HERE is no need to explain to any human being what it is that is meant by Pain. We all know that. We know pain by the best means of knowing: we know it by having felt it. And we arrived at that sad knowledge early; none of us lived long in this world before learning by experience what is meant by pain.

There is a sense in which we may use the word, in which its meaning is wider than it is as it stands in this text. Pain may be taken to mean all suffering, whether of the body or of the mind. And when we speak of Pleasure and Pain, or of things being pleasing or painful, we sometimes understand by pleasure everything that is pleasing, joyful, happy; and by pain, everything that you would shrink from, from whatever source it may come, everything that implies suffering, sorrow, anguish. But it is not in this large sense that the word is to be understood in this text. Pain is here to be understood in its strict

meaning. For you observe that the writer of the Revelation distinguishes it from sorrow, from death, from tears; and as he tells us of the glory and the bliss of the New Jerusalem above, as he tells us of the springs of anguish that shall be absent there, he classes our sad heritage of suffering by itself. He is speaking of God's own people, when from the discipline and trials of this mortal life they shall have passed into the Golden City; and he tells us that in that life immortal "God shall wipe away all tears from their eyes; and there shall be no more death, neither sorrow, nor crying; neither shall there be any more pain.”

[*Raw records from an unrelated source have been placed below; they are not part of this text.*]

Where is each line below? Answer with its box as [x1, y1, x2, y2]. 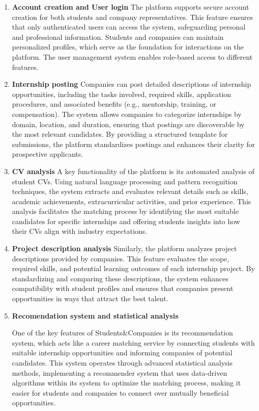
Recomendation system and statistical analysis [12, 310, 179, 321]
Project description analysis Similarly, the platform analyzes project [12, 243, 237, 254]
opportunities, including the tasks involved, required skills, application [12, 88, 232, 99]
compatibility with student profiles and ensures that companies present [12, 283, 234, 294]
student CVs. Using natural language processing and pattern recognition [12, 176, 238, 186]
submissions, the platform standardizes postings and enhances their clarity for [12, 138, 255, 149]
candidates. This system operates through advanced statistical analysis [12, 357, 233, 368]
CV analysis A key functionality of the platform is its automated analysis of [12, 165, 254, 176]
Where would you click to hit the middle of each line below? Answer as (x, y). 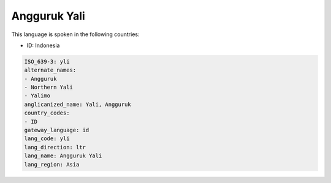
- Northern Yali (49, 88)
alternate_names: (50, 70)
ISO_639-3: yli (47, 62)
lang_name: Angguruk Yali (63, 156)
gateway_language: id (57, 130)
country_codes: (47, 113)
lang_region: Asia (52, 164)
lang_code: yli (47, 139)
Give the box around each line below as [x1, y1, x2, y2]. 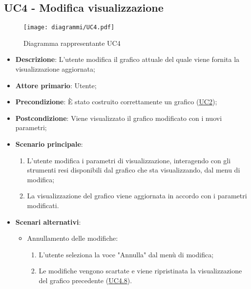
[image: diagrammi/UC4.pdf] [23, 24, 115, 31]
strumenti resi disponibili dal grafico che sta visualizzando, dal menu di [27, 165, 240, 175]
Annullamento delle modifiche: [27, 233, 118, 243]
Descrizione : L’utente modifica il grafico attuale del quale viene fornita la [15, 54, 240, 64]
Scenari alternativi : [15, 216, 81, 227]
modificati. [27, 200, 59, 210]
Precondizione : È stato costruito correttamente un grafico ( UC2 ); [15, 96, 217, 107]
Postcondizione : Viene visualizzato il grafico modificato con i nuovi [15, 113, 222, 123]
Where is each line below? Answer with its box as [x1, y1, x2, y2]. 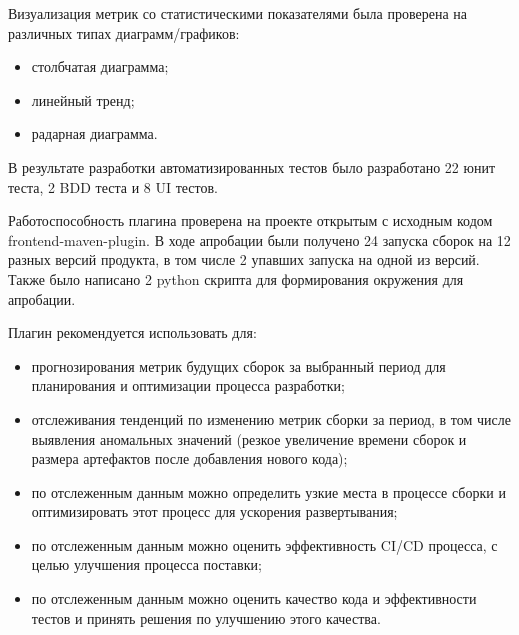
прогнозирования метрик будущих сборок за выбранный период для [31, 355, 446, 376]
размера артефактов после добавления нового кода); [31, 448, 348, 469]
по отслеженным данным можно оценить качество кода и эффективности [31, 588, 477, 609]
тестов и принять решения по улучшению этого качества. [31, 607, 381, 628]
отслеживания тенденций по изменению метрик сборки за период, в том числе [31, 408, 511, 429]
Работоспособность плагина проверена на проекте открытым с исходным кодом [8, 210, 493, 231]
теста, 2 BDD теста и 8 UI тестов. [8, 176, 219, 197]
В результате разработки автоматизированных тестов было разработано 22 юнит [8, 156, 496, 177]
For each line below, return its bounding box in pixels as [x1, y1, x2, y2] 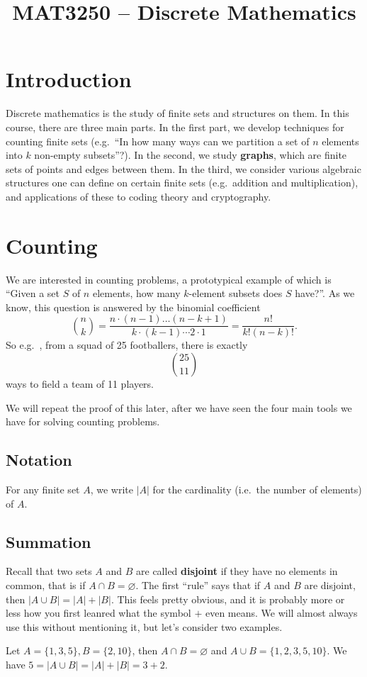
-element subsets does [188, 286, 283, 301]
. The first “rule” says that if [135, 578, 261, 592]
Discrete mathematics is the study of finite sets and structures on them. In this [6, 106, 349, 121]
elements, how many [92, 286, 181, 301]
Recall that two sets [6, 564, 92, 578]
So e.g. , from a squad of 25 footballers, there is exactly [6, 337, 248, 352]
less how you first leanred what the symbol [6, 605, 191, 620]
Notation [6, 449, 72, 471]
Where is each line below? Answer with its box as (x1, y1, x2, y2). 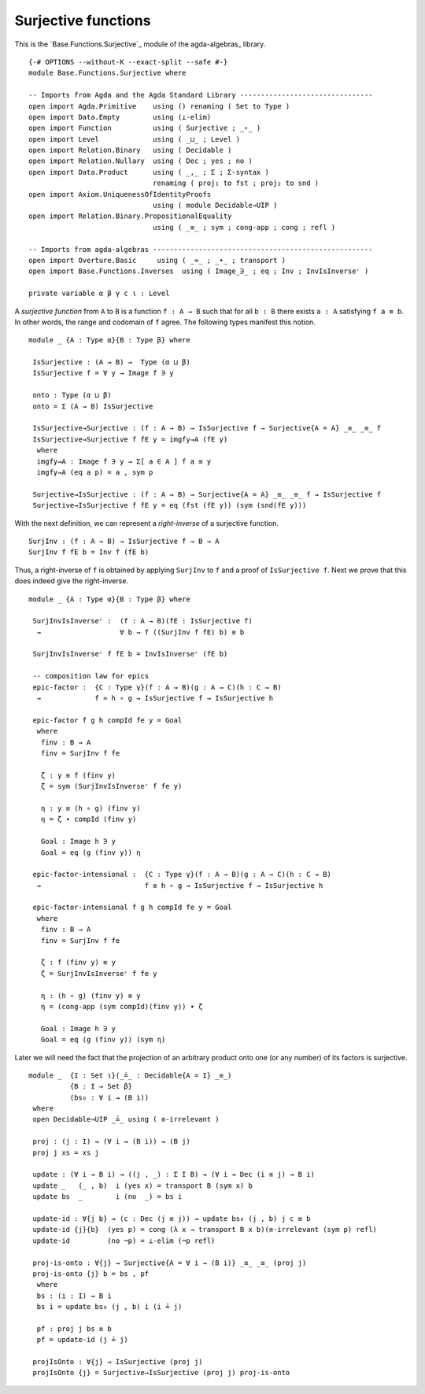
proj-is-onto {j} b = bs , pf (32, 1269, 150, 1278)
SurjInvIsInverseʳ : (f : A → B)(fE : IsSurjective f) (32, 616, 253, 626)
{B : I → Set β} (69, 1082, 133, 1091)
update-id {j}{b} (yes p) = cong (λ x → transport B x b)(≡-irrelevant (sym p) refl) (32, 1225, 378, 1234)
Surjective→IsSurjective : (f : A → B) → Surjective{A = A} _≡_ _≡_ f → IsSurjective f (32, 490, 382, 499)
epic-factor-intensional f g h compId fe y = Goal (32, 903, 232, 912)
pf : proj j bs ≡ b (36, 1324, 112, 1333)
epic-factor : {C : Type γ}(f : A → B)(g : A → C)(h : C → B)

So it is manifest that, in this promise, pain is to be distinguished from that which is properly called sorrow; and we are to understand by pain that which the world strictly means: to wit, suffering which arises from our fleshly nature. All feeling, of course, pleasing or painful, is in the soul; it is the soul alone that feels. But pain means bodily suffering. Pain means that suffering which, though felt in the soul, has its origin in the body. That is pain. And now you see that in the better world there is to be an end of it. "There shall be no more pain."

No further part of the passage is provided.